بِسْمِ اللهِ، اَلْحَمْدُ ِللهِ وَالصَّلاَةُ وَالسَّلاَمُ عَلَى رَسُولِ اللهِ وَبَعْدُ

Deccal Kimdir?

Deccal, دَجَلَ “de-ce-le” kökünden türemedir. Yalan söylemek, bir şeyi bir şeye karıştırmak, gizlemek ve örtmek manalarına gelir. Kıyamet saatinin büyük alametlerinden biri de Rasulullah (Sallallahu Aleyhi ve Sellem)’in Deccal ismini verdiği bir şahsın ortaya çıkışıdır. Deccal’e bu isim, hakkı örttüğü ve çok yalan söylediği için verilmiştir.
Mesih kelimesinin 50 tane manası vardır. Bunların içinde ‘doğru söyleyen’ ile ‘saptıran yalancı’ gibi birbirinin zıddı manalar da vardır. Allah-u Teâlâ iki tane mesih yaratmıştır ki, biri diğerinin zıddıdır. Mesih İsa (Aleyhisselam) doğru söyleyen ve insanlara doğru yolu gösterendir.
Mesih Deccal ise, insanlık için yaratılmış en büyük fitnelerden birisi olup çok yalan söyleyen ve insanları saptırandır.
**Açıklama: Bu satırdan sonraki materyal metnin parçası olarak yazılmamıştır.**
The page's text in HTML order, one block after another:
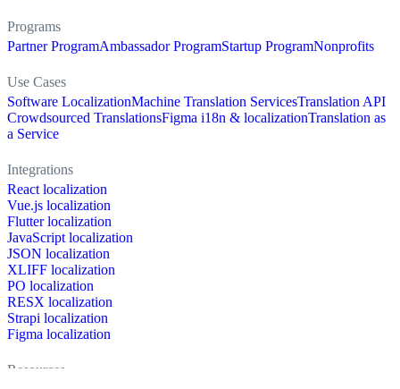
Programs
Partner ProgramAmbassador ProgramStartup ProgramNonprofits
Use Cases
Software LocalizationMachine Translation ServicesTranslation API
Crowdsourced TranslationsFigma i18n & localizationTranslation as
a Service
Integrations
React localization
Vue.js localization
Flutter localization
JavaScript localization
JSON localization
XLIFF localization
PO localization
RESX localization
Strapi localization
Figma localization
Resources
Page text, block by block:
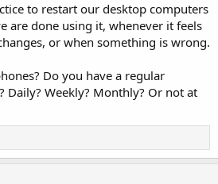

Ona Mesih denme sebebi iki gözünden birinin silik olması veya yeryüzünün tamamını kırk günde dolaşarak ayak basmadık bir yer bırakmayacak olması da olabilir.
Deccal ise, mübalağalı ism-i fail olup anlamı, görülmemiş ve duyulmamış yalanlar söyleyerek hakkı batıla karıştıran, gerçeği ters çeviren demektir.
Deccal hakkında Rasulullah (Sallallahu Aleyhi ve Sellem)’in hadislerine baktığımız zaman:
Deccal, Yahudilerden bir adamdır. Bu ümmetin sonunda ortaya çıkar ve hakkı batılla karıştırıp hakkı gizlemeye çalışır. Deccal, taraftarlarıyla yeryüzünü karıştırır ve küfrünü insanlardan gizli tutar.
Deccal, Rab olduğunu iddia eder. İşte bundan dolayı yalancılığı ile isim almıştır. Deccal, insanlara olayları karışık göstermesinden ve batılı örtüp onu süslü göstermesinden dolayı bu şekilde isimlendirilmiştir.
Deccal kendisinin ilahlığını ilan edip, Allah’ın izni ve imtihan gereği olağanüstü şeyler göstererek insanları dinlerinde fitneye düşürecektir. Bazı insanlar onun fitnesine kanıp yolunu saptırırken, Allah iman edenleri iman üzere sabit kılacaktır. Bu sebeple de mü’minler onun yalan ve fitnesine aldanmayacaklardır.
Daha sonra Allah-u Teâlâ, İsa (Aleyhisselam)’ı indirerek onu ve fitnesini ortadan kaldıracaktır. Rasulullah (Sallallahu Aleyhi ve Sellem)’den Deccal’la ilgili rivayet edilen hadislerden bir kaçını burada zikredersek onu tanımamıza yardımcı olur.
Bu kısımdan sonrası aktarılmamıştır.